Igor Planinc - 15 Nov 2005 15:35 GMT > found JFAC's implementation Make that JFLAC ( http://jflac.sourceforge.net/ ).
Roedy Green - 15 Nov 2005 17:52 GMT >I'd appreciate any insight. Let's say you could index a node with a Java.util.BitSet indicating all the other nodes it is connected to. (I don't think JDBC has any such feature.)
How are you going to generate this key on lookup? You could add it as a BLOB, but the data are useless as a key. You key on node number.
I think what you must do is store edges with start and finish node numbers. Those SQL can find. JSut make sure SQL builds an index on both the start and finish node numbers.

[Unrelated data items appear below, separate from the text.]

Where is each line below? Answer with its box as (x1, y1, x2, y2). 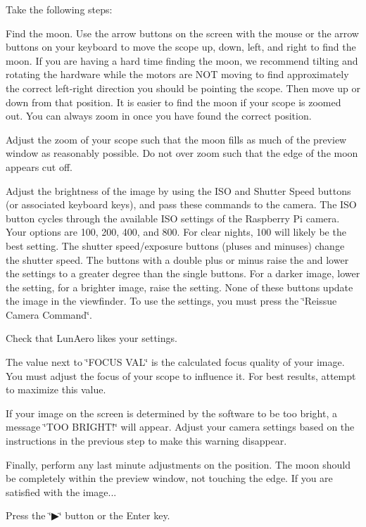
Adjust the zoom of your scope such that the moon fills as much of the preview (6, 132, 347, 146)
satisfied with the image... (6, 484, 117, 499)
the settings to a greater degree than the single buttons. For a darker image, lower (6, 266, 360, 281)
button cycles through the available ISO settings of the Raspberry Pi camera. (6, 210, 340, 225)
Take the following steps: (6, 2, 113, 16)
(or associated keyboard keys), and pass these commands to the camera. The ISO (6, 197, 357, 212)
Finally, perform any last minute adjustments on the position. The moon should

Another approach is use a third party package that has solved these problems already. See http://mindprod.com/jgloss/graph.html though I suspect many won't deal with graphs so big they need SQL.
 Signature Canadian Mind Products, Roedy Green. http://mindprod.com Java custom programming, consulting and coaching.
Igor Planinc - 16 Nov 2005 10:38 GMT >>I'd appreciate any insight. > [quoted text clipped - 3 lines] > > How are you going to generate this key on lookup? Like I said: by generating a digest of graphs structural data. I'm using boolean[][] as an adjacency matrix representation (booleans are "enough" since the graphs I'm dealing with are simple and undirected; the structure itself is not square, it's triangular). So, I was thinking of flushing that boolean[][] down some BitOutputStream, generating a digest with DigestOutputStream. I was thinking of making a hex representation (a String of 0,1,...,f) of that digest so that I can make an efficient and robust SQL index.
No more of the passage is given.